More to come, in a day or two....

*Honour and glory, and the admiration of your peers, if you can identify where this quote comes from.

2 comments:

Stephanie said...

Return of the King - Muster of Rohan

Julie said...

This is what I struggle with about my own situation - that I feel that our solution, which is currently that I work and my partner stays home, is just a band-aid and doesn't really reflect a shift in our society at all.

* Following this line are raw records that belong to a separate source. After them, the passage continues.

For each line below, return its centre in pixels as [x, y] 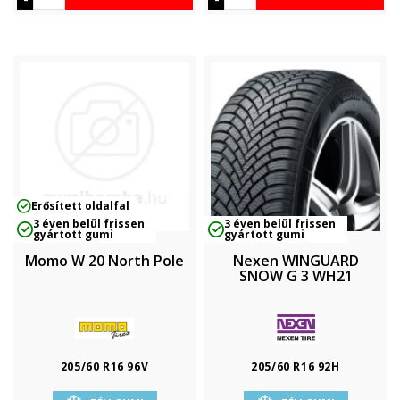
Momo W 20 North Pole [104, 261]
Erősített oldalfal [81, 206]
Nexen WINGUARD [296, 261]
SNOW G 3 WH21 [296, 276]
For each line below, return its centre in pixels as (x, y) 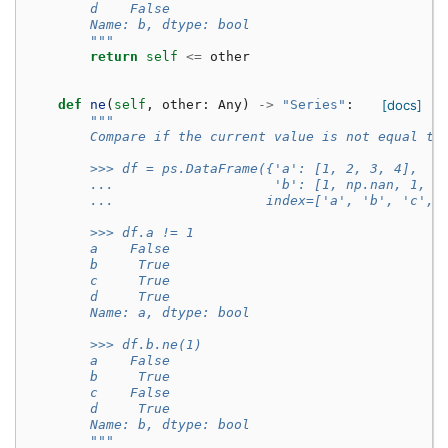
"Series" (314, 105)
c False (98, 393)
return (114, 57)
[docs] (402, 105)
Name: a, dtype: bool (138, 313)
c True (98, 281)
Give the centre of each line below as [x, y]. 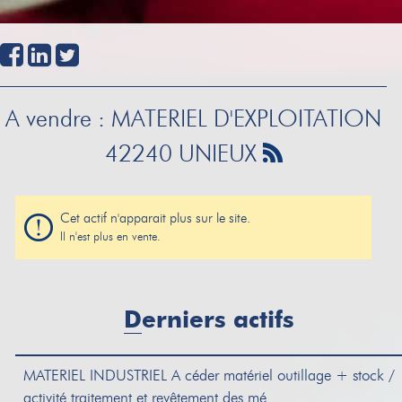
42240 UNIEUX [184, 154]
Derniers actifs [218, 321]
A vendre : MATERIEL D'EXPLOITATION [193, 119]
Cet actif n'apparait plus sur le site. [155, 218]
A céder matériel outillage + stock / [280, 375]
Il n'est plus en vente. [110, 237]
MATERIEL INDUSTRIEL [95, 375]
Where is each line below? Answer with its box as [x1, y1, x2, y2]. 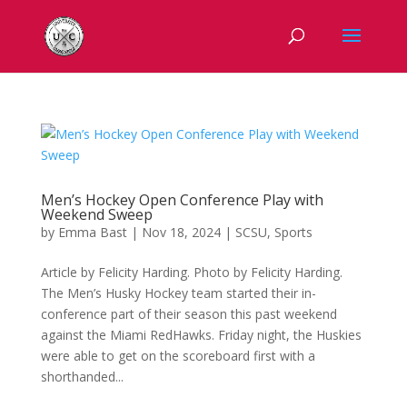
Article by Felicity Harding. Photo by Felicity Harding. [40, 263, 342, 281]
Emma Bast [57, 223, 127, 241]
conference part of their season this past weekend [40, 305, 337, 323]
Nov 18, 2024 [141, 223, 221, 241]
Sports [273, 223, 313, 241]
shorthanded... [40, 368, 124, 385]
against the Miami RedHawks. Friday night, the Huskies [40, 326, 362, 343]
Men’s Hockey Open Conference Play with [40, 190, 323, 210]
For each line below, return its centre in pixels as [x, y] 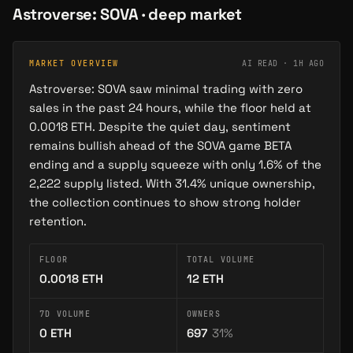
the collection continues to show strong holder [165, 202]
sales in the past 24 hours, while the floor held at [170, 108]
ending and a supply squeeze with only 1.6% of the [175, 164]
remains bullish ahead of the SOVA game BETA [160, 145]
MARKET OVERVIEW [74, 63]
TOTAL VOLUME [220, 260]
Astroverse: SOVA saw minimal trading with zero [166, 89]
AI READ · [268, 63]
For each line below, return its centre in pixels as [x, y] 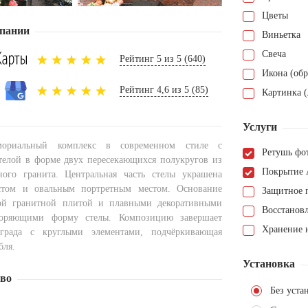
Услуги [260, 127]
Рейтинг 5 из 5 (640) [163, 58]
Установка [269, 264]
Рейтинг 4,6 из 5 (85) [164, 90]
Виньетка [281, 35]
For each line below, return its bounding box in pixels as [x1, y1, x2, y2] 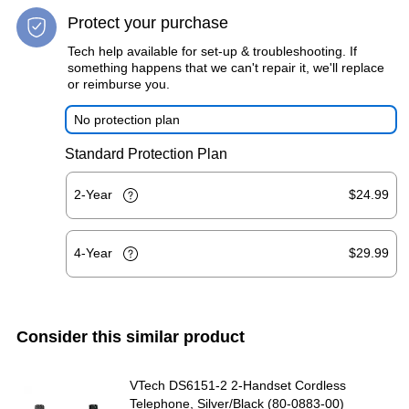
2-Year [74, 186, 116, 202]
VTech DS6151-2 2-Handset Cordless [130, 377, 346, 393]
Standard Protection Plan [65, 145, 227, 162]
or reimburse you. [68, 76, 170, 91]
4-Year [74, 245, 116, 260]
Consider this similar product [16, 327, 245, 346]
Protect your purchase [68, 13, 228, 32]
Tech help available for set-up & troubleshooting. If [68, 43, 357, 58]
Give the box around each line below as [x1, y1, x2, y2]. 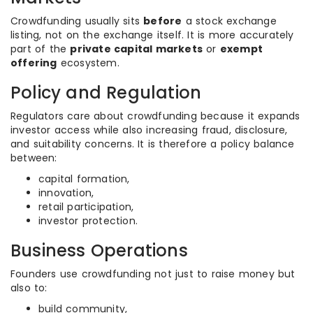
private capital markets [70, 42, 203, 56]
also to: [10, 281, 48, 295]
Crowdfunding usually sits [10, 14, 144, 28]
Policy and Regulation [10, 81, 202, 104]
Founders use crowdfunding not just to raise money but [10, 267, 296, 281]
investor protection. [38, 214, 138, 228]
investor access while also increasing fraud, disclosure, [10, 123, 288, 137]
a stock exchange [182, 14, 277, 28]
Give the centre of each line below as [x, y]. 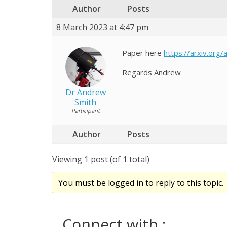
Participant [85, 111]
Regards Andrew [152, 72]
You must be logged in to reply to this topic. [141, 183]
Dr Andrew [85, 92]
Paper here [143, 53]
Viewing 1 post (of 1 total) [101, 159]
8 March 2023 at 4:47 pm [102, 27]
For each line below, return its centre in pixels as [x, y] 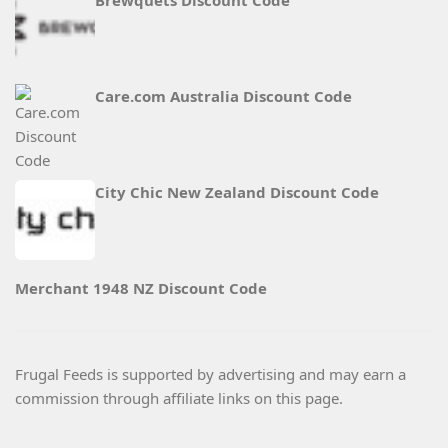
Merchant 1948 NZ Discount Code [141, 288]
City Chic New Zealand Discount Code [237, 192]
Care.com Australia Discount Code [223, 96]
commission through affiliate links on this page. [179, 398]
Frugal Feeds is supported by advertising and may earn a [210, 374]

One of the things that really bugs me about life at the moment is that it simply isn't realistic for a family to get by on the average wage, unless there are two people earning an average wage each. I was astounded that during all the publicity of Nia Glassie's murder no one seemed to ask what seemed to me a very obvious question - why did her mother have to work 16 hours a day 6 days a week?

I know that for some the need for a higher income is driven by the wants that people have now that used to be considered luxuries - two cars, several computers, ipods etc. But in my family we've never really been like that, amassing that stuff, and still we are struggling at the moment on one wage that is significantly more than the average wage.

So for me one of the main things that a different way of working must do is provide an adequate income for everyone; not subsistence level, but enough to live well.